THE TASK
Only one stretch of the records below is wanted: the lines from the one holding "hfov_deg=50.5. Metres; depth" through the one holding "Tell me what is at (92, 1196).". Return it exactly, both ends included.

TASK DATA

※

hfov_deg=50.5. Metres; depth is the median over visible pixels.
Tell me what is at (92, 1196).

※

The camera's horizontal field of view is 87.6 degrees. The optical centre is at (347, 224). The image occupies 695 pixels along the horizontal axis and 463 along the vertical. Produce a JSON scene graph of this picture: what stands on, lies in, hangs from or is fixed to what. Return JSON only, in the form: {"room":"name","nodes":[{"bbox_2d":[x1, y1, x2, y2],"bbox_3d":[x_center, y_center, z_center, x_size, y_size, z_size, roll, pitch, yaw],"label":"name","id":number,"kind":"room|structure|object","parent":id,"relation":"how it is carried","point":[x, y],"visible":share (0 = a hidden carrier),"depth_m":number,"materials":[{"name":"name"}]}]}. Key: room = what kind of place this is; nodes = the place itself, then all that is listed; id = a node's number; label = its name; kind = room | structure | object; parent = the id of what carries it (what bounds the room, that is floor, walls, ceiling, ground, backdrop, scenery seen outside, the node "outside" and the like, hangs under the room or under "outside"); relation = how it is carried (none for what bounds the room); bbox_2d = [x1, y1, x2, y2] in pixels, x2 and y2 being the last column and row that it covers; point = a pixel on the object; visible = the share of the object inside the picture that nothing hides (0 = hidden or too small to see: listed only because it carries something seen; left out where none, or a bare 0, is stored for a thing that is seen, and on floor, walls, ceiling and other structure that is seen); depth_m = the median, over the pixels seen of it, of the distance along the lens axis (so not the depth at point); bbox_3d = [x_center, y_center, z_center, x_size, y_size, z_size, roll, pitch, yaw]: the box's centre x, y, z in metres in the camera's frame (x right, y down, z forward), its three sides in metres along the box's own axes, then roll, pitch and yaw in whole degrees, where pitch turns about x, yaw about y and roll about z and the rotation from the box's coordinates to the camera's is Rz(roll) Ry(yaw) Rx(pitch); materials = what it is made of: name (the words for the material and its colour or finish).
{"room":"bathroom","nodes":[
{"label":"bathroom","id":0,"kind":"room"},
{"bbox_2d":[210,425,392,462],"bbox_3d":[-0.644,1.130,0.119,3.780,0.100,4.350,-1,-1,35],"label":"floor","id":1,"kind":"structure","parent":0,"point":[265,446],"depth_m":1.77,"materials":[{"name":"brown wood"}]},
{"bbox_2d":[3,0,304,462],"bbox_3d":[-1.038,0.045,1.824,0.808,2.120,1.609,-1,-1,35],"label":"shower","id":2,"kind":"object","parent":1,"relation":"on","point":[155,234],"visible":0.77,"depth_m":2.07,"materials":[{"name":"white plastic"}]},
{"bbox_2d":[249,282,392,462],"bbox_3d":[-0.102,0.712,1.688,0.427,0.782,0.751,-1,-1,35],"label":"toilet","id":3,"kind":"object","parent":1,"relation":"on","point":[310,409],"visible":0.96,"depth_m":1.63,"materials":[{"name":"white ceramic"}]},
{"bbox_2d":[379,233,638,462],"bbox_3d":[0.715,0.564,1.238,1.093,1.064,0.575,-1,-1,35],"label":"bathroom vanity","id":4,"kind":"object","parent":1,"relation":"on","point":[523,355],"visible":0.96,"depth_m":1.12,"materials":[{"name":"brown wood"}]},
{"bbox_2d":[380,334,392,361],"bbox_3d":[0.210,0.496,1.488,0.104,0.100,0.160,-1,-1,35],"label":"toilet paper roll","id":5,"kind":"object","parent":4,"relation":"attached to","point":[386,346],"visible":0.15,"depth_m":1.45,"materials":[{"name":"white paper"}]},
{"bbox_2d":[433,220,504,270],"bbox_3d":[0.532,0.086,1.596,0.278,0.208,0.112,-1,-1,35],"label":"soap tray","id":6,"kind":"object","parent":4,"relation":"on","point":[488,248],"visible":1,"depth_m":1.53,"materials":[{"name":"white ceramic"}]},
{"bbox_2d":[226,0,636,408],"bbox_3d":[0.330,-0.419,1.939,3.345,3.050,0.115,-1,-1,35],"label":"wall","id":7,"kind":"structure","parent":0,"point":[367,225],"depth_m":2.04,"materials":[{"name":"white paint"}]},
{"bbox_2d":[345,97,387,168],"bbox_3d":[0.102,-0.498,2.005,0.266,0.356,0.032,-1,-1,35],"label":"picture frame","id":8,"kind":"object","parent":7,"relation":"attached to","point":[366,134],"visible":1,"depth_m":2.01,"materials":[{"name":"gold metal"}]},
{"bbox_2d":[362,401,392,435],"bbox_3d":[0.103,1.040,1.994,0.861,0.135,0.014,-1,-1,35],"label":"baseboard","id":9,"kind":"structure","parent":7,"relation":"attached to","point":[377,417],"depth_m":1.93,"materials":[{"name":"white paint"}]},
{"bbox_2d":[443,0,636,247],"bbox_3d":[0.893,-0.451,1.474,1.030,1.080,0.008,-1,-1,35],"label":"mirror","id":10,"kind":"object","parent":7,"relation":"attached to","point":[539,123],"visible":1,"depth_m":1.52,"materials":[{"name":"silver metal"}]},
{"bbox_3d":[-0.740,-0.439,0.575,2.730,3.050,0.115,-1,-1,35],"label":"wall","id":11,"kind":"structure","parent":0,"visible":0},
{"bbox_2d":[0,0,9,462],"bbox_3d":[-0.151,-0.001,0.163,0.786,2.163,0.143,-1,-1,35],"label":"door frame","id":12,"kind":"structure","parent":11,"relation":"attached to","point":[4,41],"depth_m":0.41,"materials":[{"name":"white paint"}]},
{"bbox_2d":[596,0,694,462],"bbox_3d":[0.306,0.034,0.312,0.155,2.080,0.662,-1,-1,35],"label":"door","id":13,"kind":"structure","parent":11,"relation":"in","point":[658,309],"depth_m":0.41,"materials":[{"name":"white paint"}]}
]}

※

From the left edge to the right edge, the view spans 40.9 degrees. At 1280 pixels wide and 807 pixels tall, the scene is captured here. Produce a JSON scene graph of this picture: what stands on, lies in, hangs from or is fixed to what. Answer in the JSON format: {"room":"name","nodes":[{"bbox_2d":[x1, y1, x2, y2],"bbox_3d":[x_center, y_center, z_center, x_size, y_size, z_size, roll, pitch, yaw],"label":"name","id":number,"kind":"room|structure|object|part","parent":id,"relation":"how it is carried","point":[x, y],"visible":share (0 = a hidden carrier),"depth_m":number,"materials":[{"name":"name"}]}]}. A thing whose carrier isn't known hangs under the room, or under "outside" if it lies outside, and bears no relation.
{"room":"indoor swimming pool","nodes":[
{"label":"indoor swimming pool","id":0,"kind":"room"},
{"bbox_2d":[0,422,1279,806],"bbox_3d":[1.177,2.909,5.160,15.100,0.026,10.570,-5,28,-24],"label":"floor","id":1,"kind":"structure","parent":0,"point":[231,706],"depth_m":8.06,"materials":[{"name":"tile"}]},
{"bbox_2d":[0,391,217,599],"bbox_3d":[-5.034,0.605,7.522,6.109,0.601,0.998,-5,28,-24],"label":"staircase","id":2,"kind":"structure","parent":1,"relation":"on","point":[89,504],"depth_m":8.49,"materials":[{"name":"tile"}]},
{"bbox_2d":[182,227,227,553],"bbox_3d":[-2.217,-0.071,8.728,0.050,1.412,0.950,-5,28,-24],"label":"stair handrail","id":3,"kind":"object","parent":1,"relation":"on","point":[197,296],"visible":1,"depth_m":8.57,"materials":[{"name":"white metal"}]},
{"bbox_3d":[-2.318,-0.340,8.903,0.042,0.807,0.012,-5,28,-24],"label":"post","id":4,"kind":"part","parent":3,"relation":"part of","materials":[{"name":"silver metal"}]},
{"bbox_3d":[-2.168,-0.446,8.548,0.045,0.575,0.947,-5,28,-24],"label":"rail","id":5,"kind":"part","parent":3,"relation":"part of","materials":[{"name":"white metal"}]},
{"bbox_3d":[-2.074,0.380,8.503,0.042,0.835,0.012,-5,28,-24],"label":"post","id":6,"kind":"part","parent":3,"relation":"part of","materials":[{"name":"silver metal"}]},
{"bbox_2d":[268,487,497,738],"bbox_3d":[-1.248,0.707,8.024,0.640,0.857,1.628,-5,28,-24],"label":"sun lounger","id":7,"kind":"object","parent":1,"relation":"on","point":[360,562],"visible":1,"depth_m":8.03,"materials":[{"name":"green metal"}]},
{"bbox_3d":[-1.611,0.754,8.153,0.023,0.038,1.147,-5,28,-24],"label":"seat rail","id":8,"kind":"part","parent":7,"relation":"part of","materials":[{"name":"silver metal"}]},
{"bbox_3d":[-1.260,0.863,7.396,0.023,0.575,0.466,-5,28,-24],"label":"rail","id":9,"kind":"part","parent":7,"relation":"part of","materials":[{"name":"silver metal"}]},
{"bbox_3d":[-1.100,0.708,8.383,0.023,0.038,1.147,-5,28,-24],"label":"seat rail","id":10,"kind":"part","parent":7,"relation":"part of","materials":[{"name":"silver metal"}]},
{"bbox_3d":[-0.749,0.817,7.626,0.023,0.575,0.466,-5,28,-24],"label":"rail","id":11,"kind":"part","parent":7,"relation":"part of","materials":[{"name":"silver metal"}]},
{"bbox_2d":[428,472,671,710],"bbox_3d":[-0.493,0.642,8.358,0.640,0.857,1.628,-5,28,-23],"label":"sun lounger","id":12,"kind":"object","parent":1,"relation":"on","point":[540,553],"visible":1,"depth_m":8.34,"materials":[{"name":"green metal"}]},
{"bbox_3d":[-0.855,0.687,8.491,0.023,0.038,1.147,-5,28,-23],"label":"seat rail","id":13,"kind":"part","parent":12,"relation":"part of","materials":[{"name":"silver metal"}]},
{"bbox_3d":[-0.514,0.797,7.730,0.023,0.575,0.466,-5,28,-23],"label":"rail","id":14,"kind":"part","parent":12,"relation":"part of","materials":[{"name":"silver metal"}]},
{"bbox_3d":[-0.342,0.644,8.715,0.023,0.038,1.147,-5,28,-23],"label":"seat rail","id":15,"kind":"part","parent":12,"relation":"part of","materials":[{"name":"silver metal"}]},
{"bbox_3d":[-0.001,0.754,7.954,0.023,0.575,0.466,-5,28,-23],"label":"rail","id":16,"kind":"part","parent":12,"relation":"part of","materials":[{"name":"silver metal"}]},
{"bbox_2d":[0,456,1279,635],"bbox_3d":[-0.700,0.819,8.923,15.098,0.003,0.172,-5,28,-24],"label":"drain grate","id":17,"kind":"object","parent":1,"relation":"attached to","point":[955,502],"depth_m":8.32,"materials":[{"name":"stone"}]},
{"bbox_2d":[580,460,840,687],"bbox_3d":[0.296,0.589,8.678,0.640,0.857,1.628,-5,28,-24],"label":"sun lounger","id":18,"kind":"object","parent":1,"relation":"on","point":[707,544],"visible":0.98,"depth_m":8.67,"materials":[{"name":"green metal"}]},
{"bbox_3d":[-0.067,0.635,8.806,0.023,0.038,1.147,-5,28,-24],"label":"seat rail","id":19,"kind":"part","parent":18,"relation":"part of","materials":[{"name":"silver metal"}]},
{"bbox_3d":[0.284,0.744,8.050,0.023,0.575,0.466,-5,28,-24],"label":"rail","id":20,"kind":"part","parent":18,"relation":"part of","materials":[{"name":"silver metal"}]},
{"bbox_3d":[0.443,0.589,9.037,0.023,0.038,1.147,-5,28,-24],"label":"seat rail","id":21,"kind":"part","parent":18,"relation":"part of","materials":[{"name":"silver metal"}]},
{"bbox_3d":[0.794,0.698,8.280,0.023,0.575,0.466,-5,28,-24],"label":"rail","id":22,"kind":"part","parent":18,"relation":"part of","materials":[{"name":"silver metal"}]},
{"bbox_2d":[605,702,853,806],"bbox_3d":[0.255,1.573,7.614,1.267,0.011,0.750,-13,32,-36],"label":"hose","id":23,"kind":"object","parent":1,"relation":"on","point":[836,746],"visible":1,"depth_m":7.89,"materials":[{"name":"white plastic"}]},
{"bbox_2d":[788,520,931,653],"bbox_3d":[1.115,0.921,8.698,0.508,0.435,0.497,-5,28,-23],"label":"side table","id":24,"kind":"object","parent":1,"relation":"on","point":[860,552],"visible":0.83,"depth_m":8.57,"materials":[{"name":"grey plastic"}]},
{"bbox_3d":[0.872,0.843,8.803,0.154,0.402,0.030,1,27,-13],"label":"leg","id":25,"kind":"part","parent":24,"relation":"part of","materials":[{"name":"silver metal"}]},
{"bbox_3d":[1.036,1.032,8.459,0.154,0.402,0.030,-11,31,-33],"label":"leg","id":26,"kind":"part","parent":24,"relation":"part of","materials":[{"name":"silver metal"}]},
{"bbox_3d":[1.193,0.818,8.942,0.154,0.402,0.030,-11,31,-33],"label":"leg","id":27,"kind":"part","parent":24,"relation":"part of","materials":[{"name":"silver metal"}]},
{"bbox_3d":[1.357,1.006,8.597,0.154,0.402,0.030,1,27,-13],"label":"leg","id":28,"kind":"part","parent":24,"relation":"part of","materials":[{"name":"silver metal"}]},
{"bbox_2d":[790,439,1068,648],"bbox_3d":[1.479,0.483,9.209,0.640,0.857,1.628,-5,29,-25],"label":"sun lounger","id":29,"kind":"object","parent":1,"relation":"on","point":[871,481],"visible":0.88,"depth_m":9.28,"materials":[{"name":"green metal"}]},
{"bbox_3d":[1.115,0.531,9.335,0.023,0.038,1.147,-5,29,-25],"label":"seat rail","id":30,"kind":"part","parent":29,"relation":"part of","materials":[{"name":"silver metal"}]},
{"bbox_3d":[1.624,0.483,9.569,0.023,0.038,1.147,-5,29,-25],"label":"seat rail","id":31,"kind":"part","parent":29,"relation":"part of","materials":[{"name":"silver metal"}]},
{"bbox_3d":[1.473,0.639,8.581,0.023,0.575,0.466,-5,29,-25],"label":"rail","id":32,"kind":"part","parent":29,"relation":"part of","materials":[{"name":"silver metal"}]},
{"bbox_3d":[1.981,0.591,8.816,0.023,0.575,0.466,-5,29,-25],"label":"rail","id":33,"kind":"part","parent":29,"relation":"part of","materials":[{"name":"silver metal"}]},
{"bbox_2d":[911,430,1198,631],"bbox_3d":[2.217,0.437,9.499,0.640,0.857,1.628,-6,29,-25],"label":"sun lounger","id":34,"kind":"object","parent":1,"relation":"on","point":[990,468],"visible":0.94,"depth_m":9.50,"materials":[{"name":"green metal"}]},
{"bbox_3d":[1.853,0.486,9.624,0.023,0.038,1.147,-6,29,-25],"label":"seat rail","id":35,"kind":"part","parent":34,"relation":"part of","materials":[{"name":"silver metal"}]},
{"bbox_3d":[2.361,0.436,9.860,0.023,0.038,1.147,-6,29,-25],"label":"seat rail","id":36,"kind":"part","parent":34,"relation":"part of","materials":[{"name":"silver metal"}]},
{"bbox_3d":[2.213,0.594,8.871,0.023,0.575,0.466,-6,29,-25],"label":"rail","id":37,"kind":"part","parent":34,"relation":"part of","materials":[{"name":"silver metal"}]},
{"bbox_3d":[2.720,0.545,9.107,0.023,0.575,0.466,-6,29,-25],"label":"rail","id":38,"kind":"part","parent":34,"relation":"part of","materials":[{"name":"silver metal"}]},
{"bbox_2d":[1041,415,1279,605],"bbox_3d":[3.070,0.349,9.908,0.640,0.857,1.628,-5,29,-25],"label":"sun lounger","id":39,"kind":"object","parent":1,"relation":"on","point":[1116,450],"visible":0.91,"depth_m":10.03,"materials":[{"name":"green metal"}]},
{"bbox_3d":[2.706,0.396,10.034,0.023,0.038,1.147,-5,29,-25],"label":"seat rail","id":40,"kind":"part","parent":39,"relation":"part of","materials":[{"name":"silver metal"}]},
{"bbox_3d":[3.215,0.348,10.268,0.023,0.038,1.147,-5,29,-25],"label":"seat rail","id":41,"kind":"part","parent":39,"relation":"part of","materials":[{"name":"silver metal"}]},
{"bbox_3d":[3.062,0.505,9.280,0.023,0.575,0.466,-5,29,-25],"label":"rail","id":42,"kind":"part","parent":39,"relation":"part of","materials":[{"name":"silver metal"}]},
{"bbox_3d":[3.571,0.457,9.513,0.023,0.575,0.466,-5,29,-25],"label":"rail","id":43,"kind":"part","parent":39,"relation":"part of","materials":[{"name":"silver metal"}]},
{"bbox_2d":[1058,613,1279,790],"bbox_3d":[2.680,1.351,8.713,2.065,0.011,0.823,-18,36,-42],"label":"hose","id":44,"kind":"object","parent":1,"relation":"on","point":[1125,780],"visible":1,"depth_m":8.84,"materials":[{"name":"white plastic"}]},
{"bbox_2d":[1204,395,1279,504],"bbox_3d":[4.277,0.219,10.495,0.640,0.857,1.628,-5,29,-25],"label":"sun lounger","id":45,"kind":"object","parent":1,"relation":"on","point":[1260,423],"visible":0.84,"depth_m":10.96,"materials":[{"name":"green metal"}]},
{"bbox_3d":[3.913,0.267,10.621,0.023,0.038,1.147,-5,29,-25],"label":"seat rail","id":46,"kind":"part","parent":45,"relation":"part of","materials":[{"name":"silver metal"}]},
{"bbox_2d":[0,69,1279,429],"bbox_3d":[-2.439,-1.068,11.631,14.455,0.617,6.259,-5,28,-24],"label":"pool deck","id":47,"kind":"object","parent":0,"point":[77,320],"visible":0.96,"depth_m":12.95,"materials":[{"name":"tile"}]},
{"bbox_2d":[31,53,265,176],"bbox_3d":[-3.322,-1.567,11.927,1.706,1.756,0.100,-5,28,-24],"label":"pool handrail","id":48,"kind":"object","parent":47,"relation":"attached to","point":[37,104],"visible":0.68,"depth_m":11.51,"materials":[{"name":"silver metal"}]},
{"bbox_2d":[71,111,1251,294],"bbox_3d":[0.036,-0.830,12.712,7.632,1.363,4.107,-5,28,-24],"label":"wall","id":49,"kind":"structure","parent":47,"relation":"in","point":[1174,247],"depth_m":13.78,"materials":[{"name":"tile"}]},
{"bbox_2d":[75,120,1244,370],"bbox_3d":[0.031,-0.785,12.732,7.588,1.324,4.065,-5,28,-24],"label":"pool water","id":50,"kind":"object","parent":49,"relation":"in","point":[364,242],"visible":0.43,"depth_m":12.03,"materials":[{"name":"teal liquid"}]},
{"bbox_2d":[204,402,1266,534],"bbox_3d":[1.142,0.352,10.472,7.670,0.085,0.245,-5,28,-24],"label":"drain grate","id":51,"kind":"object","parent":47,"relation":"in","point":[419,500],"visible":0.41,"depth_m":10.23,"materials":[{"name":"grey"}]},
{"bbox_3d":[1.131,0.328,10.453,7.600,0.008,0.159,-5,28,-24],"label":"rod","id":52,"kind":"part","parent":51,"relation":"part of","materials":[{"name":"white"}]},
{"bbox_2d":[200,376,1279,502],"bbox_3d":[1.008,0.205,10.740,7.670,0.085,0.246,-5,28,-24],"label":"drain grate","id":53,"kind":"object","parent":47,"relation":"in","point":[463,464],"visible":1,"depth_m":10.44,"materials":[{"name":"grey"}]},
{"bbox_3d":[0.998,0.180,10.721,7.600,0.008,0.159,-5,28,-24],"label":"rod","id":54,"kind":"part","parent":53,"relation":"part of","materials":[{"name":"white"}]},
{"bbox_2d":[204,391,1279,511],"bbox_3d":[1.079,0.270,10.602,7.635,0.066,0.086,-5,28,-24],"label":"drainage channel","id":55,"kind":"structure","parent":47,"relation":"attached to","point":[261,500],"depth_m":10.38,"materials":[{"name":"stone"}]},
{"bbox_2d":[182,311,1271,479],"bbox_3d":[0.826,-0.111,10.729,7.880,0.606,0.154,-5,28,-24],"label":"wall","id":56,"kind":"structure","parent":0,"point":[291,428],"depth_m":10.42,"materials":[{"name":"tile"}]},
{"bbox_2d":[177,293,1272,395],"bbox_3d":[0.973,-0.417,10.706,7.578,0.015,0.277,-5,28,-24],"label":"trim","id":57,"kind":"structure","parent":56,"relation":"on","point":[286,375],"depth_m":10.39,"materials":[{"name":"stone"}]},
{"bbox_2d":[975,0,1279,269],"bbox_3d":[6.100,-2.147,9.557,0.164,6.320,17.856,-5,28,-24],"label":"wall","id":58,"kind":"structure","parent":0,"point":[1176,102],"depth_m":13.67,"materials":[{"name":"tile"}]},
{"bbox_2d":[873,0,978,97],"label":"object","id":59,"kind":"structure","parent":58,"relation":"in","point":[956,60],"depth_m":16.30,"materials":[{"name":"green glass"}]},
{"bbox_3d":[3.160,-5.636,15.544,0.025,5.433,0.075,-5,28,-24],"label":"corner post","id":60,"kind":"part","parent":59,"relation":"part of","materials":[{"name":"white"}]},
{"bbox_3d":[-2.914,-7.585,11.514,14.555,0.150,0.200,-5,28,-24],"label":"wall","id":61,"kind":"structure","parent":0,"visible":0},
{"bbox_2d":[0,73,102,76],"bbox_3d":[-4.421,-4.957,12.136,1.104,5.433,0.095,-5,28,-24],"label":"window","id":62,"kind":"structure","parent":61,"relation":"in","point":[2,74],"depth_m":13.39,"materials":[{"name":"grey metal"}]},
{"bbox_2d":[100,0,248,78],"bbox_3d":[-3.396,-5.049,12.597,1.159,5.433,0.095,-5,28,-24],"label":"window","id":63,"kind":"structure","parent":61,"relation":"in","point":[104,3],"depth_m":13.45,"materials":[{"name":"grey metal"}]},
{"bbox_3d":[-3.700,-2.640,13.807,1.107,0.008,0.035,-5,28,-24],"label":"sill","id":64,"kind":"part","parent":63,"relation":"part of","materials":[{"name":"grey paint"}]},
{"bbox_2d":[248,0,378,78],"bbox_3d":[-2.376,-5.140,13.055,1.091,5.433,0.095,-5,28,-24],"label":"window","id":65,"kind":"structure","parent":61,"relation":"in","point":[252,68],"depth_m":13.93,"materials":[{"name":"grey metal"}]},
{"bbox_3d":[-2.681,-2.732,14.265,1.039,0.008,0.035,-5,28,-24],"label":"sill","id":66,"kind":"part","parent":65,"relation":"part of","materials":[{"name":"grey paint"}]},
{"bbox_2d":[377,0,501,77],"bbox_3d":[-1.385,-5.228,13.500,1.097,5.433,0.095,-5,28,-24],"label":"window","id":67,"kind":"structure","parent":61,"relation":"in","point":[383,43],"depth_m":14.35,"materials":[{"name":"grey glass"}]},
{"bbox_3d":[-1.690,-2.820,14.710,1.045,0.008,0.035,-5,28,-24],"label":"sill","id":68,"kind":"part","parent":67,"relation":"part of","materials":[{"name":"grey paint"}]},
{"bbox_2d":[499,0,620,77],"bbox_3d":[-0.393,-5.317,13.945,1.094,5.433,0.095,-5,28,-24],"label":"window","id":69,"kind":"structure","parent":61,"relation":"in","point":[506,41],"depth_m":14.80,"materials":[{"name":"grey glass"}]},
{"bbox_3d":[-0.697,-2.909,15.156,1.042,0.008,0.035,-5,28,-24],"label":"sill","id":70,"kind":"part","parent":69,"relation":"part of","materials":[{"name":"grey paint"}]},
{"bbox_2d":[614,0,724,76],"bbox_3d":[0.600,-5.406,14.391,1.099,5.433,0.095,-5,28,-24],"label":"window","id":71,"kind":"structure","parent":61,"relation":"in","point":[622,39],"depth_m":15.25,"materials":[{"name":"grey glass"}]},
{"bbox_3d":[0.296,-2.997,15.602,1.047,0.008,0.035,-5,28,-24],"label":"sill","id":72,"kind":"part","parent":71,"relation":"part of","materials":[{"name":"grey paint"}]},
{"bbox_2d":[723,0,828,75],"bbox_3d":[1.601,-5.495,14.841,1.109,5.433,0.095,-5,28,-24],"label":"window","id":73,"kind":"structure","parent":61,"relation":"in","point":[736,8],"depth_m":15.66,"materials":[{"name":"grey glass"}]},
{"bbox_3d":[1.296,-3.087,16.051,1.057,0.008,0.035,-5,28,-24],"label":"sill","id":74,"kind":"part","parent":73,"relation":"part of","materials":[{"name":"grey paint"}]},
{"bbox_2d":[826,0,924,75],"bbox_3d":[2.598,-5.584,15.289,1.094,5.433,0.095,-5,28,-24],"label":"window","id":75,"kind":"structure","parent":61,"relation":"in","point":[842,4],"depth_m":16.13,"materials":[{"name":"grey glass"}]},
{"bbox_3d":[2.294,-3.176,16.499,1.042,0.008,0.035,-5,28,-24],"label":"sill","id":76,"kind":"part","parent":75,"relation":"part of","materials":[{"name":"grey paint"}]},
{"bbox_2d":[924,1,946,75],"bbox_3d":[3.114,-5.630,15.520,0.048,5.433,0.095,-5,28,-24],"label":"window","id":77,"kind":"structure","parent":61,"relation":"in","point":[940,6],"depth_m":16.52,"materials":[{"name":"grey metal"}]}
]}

※

ANSWER BOX
hfov_deg=50.5. Metres; depth is the median over visible pixels.
Tell me what is at (92, 1196).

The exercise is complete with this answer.